I have been looking at, and considering, getting a few of those cornish x, but I just don't know. I do know that they are genetically altered or whatever and that really doesn't bother me. I want meat in my freezer, as much of it as possible and I want it now. lol I just have to make sure that I can accomodate all of these different birds appropriately. For example, can my Araucana chicks (if that is what I go with) be raised right in the same brooder and kept in the same coop as my silkies? Will they beat each other up more than normal? I can only imagine that I wouldn't want to put the cornish x in there, if I bought some...or is that an option?

Choices...choices....
 
I could never raise meat birds. I get too attached to my babies. I don't believe I could ever have one butchered..... not even my mean-butt aggressive attack rooster, George.

I do hope hubby can locate her eggs.

Thanks for the hugs!
 
You don't want to house cornish xs with anything else foul poopers. A pen outside with a tarp shelter is fine.

Araucana and silkies go well together.

But I free range sizzles and silkies with everything else so maybe I shouldn't be the one to ask. All established flock beat up on new flock until the pecking order is re-established. Generally it doesn't last long and you eat any bird for whom contentiousness is a way of life - that bird's name is always soup, regardless of size.

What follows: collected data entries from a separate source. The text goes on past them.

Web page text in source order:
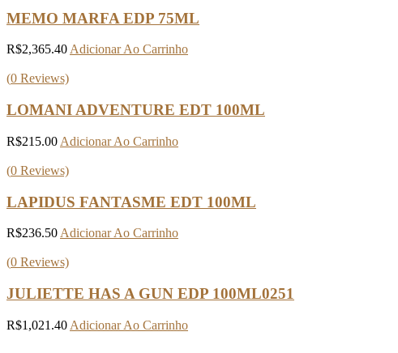
MEMO MARFA EDP 75ML
R$2,365.40 Adicionar Ao Carrinho
(0 Reviews)
LOMANI ADVENTURE EDT 100ML
R$215.00 Adicionar Ao Carrinho
(0 Reviews)
LAPIDUS FANTASME EDT 100ML
R$236.50 Adicionar Ao Carrinho
(0 Reviews)
JULIETTE HAS A GUN EDP 100ML0251
R$1,021.40 Adicionar Ao Carrinho
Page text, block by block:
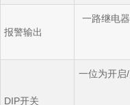
报警输出
一路继电
DIP开关
一位为开启/
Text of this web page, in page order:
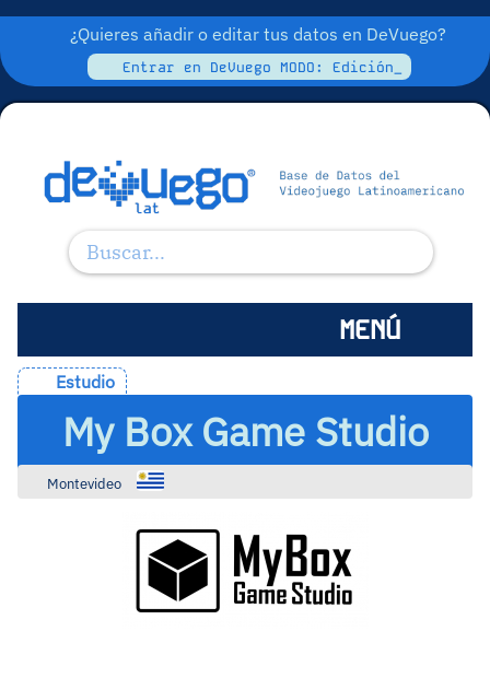
¿Quieres añadir o editar tus datos en DeVuego?
Entrar en DeVuego MODO: Edición_
MENÚ
Estudio
My Box Game Studio
Montevideo
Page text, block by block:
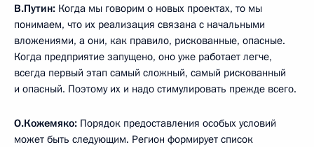
В.Путин: Когда мы говорим о новых проектах, то мы
понимаем, что их реализация связана с начальными
вложениями, а они, как правило, рискованные, опасные.
Когда предприятие запущено, оно уже работает легче,
всегда первый этап самый сложный, самый рискованный
и опасный. Поэтому их и надо стимулировать прежде всего.
О.Кожемяко: Порядок предоставления особых условий
может быть следующим. Регион формирует список
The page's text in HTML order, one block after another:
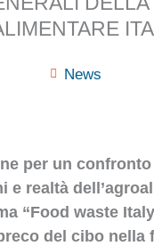
News
per un
e realtà
“Food waste
del cibo nella
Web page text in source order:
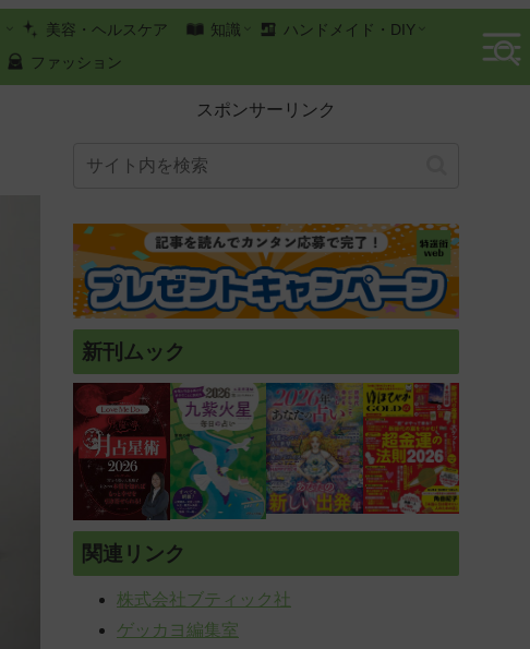
美容・ヘルスケア 知識
ハンドメイド・DIY
ファッション
スポンサーリンク
新刊ムック
関連リンク
株式会社ブティック社
ゲッカヨ編集室
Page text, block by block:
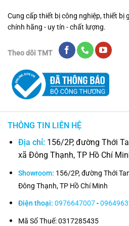
Cung cấp thiết bị công nghiệp, thiết bị
chính hãng - uy tín - chất lượng.
Theo dõi TMT
THÔNG TIN LIÊN HỆ
Địa chỉ: 156/2P, đường Thới
xã Đông Thạnh, TP Hồ Chí
Showroom: 156/2P, đường Thới
Đông Thạnh, TP Hồ Chí Minh
Điện thoại: 0976647007-
Mã Số Thuế: 0317285435
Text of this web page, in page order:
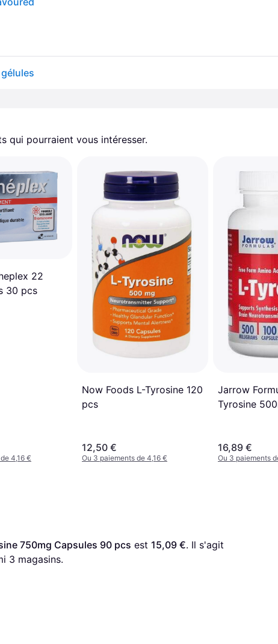
qui pourraient vous intéresser.
22
30 pcs
4,16 €
Now Foods L-Tyrosine 120
pcs
12,50 €
Ou 3 paiements de 4,16 €
Jarrow
Tyrosine
16,89 €
Ou 3 paiements
750mg Capsules 90 pcs est 15,09 €. Il s'agit
3 magasins.
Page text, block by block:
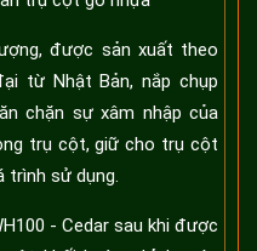
được sản xuất theo
từ Nhật Bản, nắp chụp
chặn sự xâm nhập của
trụ cột, giữ cho trụ cột
trình sử dụng.
- Cedar sau khi được
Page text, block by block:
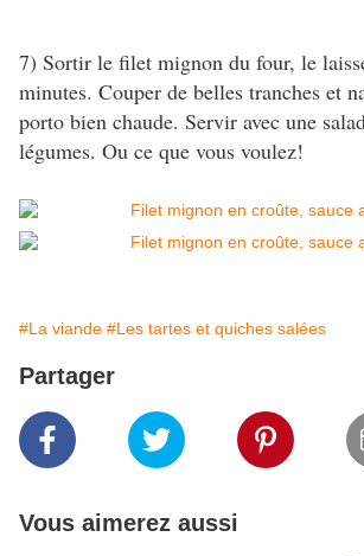
7) Sortir le filet mignon du four, le
minutes. Couper de belles tranches et
porto bien chaude. Servir avec une
légumes. Ou ce que vous voulez!
#La viande #Les tartes et quiches salées
Partager
Vous aimerez aussi
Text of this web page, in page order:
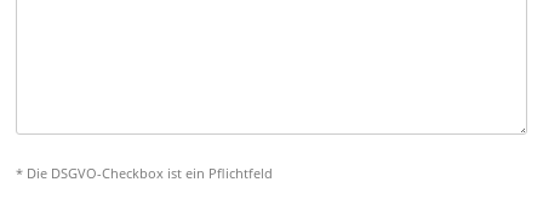
* Die DSGVO-Checkbox ist ein Pflichtfeld
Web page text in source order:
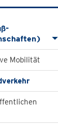
Mobilität
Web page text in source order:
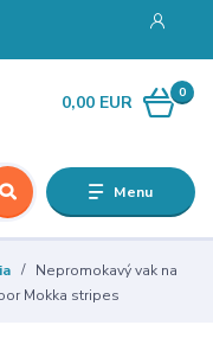
Menu
0
0,00 EUR
Nepromokavý vak na
Mokka stripes
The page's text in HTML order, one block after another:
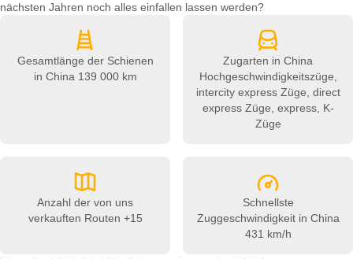
nächsten Jahren noch alles einfallen lassen werden?
Gesamtlänge der Schienen
in China 139 000 km
Zugarten in China
Hochgeschwindigkeitszüge,
intercity express Züge, direct
express Züge, express, K-
Züge
Anzahl der von uns
verkauften Routen +15
Schnellste
Zuggeschwindigkeit in China
431 km/h
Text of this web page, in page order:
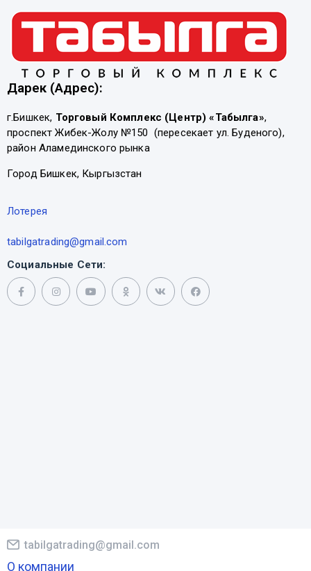
Дарек (Адрес):
г.Бишкек, Торговый Комплекс (Центр) «Табылга»,
проспект Жибек-Жолу №150 (пересекает ул. Буденого),
район Аламединского рынка
Город Бишкек, Кыргызстан
Лотерея
tabilgatrading@gmail.com
Социальные Сети:
tabilgatrading@gmail.com
О компании
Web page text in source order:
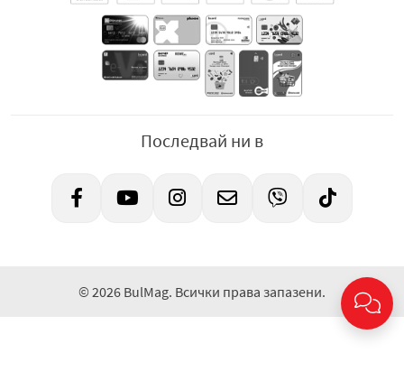
Последвай ни в
© 2026 BulMag. Всички права запазени.
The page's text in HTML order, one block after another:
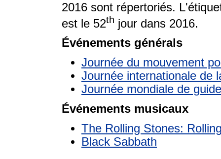
2016 sont répertoriés.
est le 52th jour dans 2016.
Événements générals
Journée du mouvement
Journée internationale de
Journée mondiale de
Événements musicaux
The Rolling Stones:
Black Sabbath
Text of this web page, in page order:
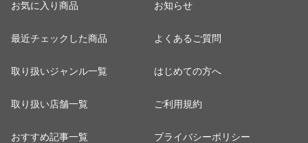
お気に入り商品
最近チェックした商品
取り扱いジャンル一覧
取り扱い店舗一覧
おすすめ記事一覧
お知らせ
よくあるご質問
はじめての方へ
ご利用規約
プライバシーポリシー
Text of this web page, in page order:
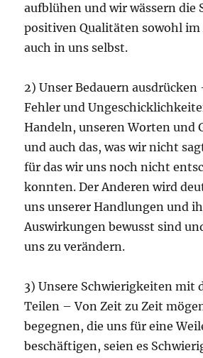
aufblühen und wir wässern die
positiven Qualitäten sowohl im
auch in uns selbst.
2) Unser Bedauern
Fehler und
Handeln, unseren Worten und
und auch das, was wir nicht
für das wir uns noch nicht
konnten. Der Anderen wird
uns unserer Handlungen und
Auswirkungen bewusst sind
uns zu verändern.
3) Unsere Schwierigkeiten mit
Teilen – Von Zeit zu Zeit
begegnen, die uns für eine
beschäftigen, seien es
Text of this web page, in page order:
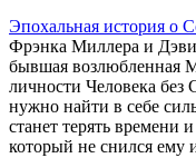
Эпохальная история о
Фрэнка Миллера и
бывшая возлюбленная
личности Человека без
нужно найти в себе
станет терять времени
который не снился ему
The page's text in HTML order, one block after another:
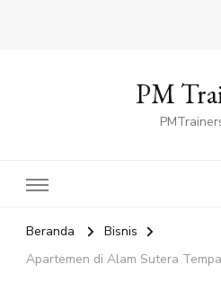
PM
Beranda
Bisnis
Apartemen di Alam Sutera

A child might react to brown eggs as being different certainly if they were farm raised and the kid was getting store bought.

But any bird you raise in your yard on the diet you feed is going to lay a same tasting egg, no matter what color it is. It's linked to their diet, not the color.

I range the huge and the tiny, the pushy and the pets side by side on nine acres. And I only interfere when someone is cranky all the time and breaks the peace constantly. I have three roos, still no real fighting.

The juvenille boys do the puff up and bounce thing but not very often, Rolf is currently in charge of that horde.
I wish I could keep Rolf, but he's a black rock and no room for black roos in the color progression. sigh...
I'll miss that bird.

Flocks tend to balance out, co-existance is part of being in the flock. They call it pecking order for a reason, at first some are going to get whomped on, it's not a democracy.